In [1]:
import requests
import os
import pandas as pd
import acquire

###  Using the code from the lesson as a guide and the REST API from https://python.zach.lol/api/v1/items as we did in the lesson, create a dataframe named items that has all of the data for items.

In [None]:
response = requests.get('https://python.zach.lol/api/v1/items')
response

In [None]:
items = response.json()
print(type(items))
items

In [None]:
base_url = 'https://python.zach.lol'

api_url = base_url + '/api/v1/'
response = requests.get(api_url + 'items')
data = response.json()
    
# create list from 1st page
output = data['payload']['items']

# loop through the pages and add to list
while data['payload']['next_page'] != None:
    
    response = requests.get(base_url + data['payload']['next_page'])
    data = response.json()
    output.extend(data['payload']['items'])
    
df_items = pd.DataFrame(output)

In [None]:

df_items.head()

###  Do the same thing, but for stores (https://python.zach.lol/api/v1/stores)

In [None]:
response = requests.get('https://python.zach.lol/api/v1/stores')
response

In [None]:
stores = response.json()
print(type(stores))
stores

In [None]:
df_stores = pd.DataFrame(stores['payload']['stores'])
df_stores.head()

### Extract the data for sales (https://python.zach.lol/api/v1/sales). There are a lot of pages of data here, so your code will need to be a little more complex. Your code should continue fetching data from the next page until all of the data is extracted.

In [None]:
response = requests.get('https://python.zach.lol/api/v1/sales')

data = response.json()
data.keys()

In [None]:
print('max_page: %s' % data['payload']['max_page'])
print('next_page: %s' % data['payload']['next_page'])

In [None]:
base_url = 'https://python.zach.lol'

api_url = base_url + '/api/v1/'
response = requests.get(api_url + 'sales')
data = response.json()
    
# create list from 1st page
output = data['payload']['sales']

# loop through the pages and add to list
while data['payload']['next_page'] != None:
    
    response = requests.get(base_url + data['payload']['next_page'])
    data = response.json()
    output.extend(data['payload']['sales'])
    
df_sales = pd.DataFrame(output)

In [None]:
df_sales

### Save the data in your files to local csv files so that it will be faster to access in the future.

In [None]:
df_items.to_csv("items_df.csv")
df_stores.to_csv("stores_df.csv")
df_sales.to_csv("sales_df.csv")

### Combine the data from your three separate dataframes into one large dataframe.

In [None]:
# left join sales and stores
df = pd.merge(df_sales, df_stores, left_on='store', right_on='store_id').drop(columns={'store'})
df.head(2)

In [None]:
# left join the joined df to the items
df = pd.merge(df, df_items, left_on='item', right_on='item_id').drop(columns={'item'})
df.head(2)

In [None]:
df.shape

In [None]:
df.to_csv("joined_df.csv")

### Acquire the Open Power Systems Data for Germany, which has been rapidly expanding its renewable energy production in recent years. The data set includes country-wide totals of electricity consumption, wind power production, and solar power production for 2006-2017. You can get the data here: https://raw.githubusercontent.com/jenfly/opsd/master/opsd_germany_daily.csv

In [None]:
url = 'https://raw.githubusercontent.com/jenfly/opsd/master/opsd_germany_daily.csv'

open_power_df = pd.read_csv(url)

In [None]:
open_power_df.head()

In [None]:
open_power_df.to_csv("open_power_df.csv")
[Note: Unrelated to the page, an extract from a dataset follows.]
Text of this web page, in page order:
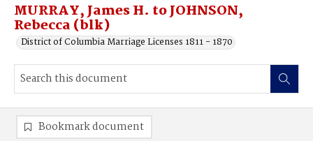
MURRAY, James H. to JOHNSON,
Rebecca (blk)
District of Columbia Marriage Licenses 1811 - 1870
Bookmark document

### Make sure all the work that you have done above is reproducible. That is, you should put the code above into separate functions in the acquire.py file and be able to re-run the functions and get the same data.

In [None]:
def get_items_data():
    '''
    This function reads in sales data from a url, writes data to
    a csv file if a local file does not exist, and returns a df.
    '''
    if os.path.isfile('sales_df.csv'):
        # Reads the csv saved from above, and assigns to the df variable
        df_sales = pd.read_csv('items_df.csv', index_col=0)    
        
    else:
        
        base_url = 'https://python.zach.lol'

        api_url = base_url + '/api/v1/'
        response = requests.get(api_url + 'items')
        data = response.json()
    
        # create list from 1st page
        output = data['payload']['items']

        # loop through the pages and add to list
        while data['payload']['next_page'] != None:
    
            response = requests.get(base_url + data['payload']['next_page'])
            data = response.json()
            output.extend(data['payload']['items'])
    
        df_items = pd.DataFrame(output)
        
    return df_items


In [None]:
def get_stores_data():
    '''
    This function reads in stores data from a url, writes data to
    a csv file if a local file does not exist, and returns a df.
    '''
    if os.path.isfile('stores_df.csv'):
        
        # If csv file exists read in data from csv file.
        df_items = pd.read_csv('stores_df.csv', index_col=0)
        
    else:
        
        base_url = 'https://python.zach.lol'
        api_url = base_url + '/api/v1/stores'
        response = requests.get(api_url)
        data = response.json()
        df_items = pd.DataFrame(data['payload']['stores'])
        
        # Cache data
        df.to_csv('zillow_df.csv')
        
    return df_stores

In [None]:
def get_sales_data():
    '''
    This function reads in sales data from a url, writes data to
    a csv file if a local file does not exist, and returns a df.
    '''
    
    if os.path.isfile('sales_df.csv'):
        df_sales = pd.read_csv('sales_df.csv', index_col=0)    
        
    else:
        
        base_url = 'https://python.zach.lol'

        api_url = base_url + '/api/v1/'
        response = requests.get(api_url + 'sales')
        data = response.json()
    
        # create list from 1st page
        output = data['payload']['sales']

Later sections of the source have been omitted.